Almost all the files in the project are included in the git repository at the moment. Exceptions:

  • STRING database files
  • Network kernel(s)

The route of these files (Sergi's machines) can be found in the config files.

Other

There are several set.seed calls throughout the code. Intermediate results are saved when the space required is not prohibitive.

Workflow

Data preprocessing

  • Check OpenTargets data sanity
  • Choose network: compromise between coverage and size
  • Compute and store graph kernel on chosen network
  • Save cleaned data, mapped to the network of choice

Topology analysis

  • Characterisation of disease genes in terms of network properties
  • Within-disease study
  • Between-disease study

Performance

  1. Load configuration files

  2. Load dataset

  3. Load network data

  4. Build CV folds

  5. Define functions for prediction

  6. Define performance metrics

  7. For each disease,input_type,fold

    1. Define train and validation
    2. Predict for every method using train
    3. Compute performance metrics
    4. Write to disk
  8. Plot metrics

  9. Build statistical models for comparing methods

System requirements

Hardware

The runs have been executed on the following hardware from the UPC:

Code profiling

Running the script is barely possible with 16GB of RAM. We recommend using 32GB to avoid spikes with swapping.

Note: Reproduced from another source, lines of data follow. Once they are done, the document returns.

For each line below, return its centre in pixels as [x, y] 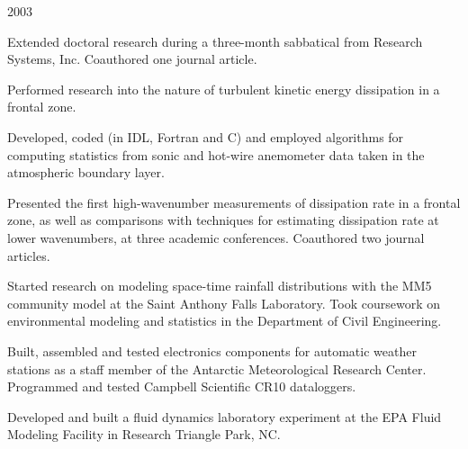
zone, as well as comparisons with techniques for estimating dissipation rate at [223, 220]
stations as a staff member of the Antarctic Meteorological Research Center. [217, 368]
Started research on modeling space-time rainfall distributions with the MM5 [220, 286]
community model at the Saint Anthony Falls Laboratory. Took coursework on [224, 303]
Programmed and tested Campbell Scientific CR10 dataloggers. [182, 386]
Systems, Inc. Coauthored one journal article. [132, 59]
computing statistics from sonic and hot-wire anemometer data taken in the [216, 154]
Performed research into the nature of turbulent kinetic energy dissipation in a [224, 89]

For reference, executing all the diseases under a single repeated CV scheme (25 repetitions, 3 folds per repetition) on eko takes one week. Likewise, sun is twice as fast. The code is a mixture between serial and parallel executions because not all the methods run in parallel.

On the other hand, the computationally intensive code was run on a torque-based cluster, but the parallel R package -part of the R base- was unable to clean up the child processes. This led to memory exhaustion and proved to be infeasible. Alternatives to tackle this while keeping reproducibility might be added in the future.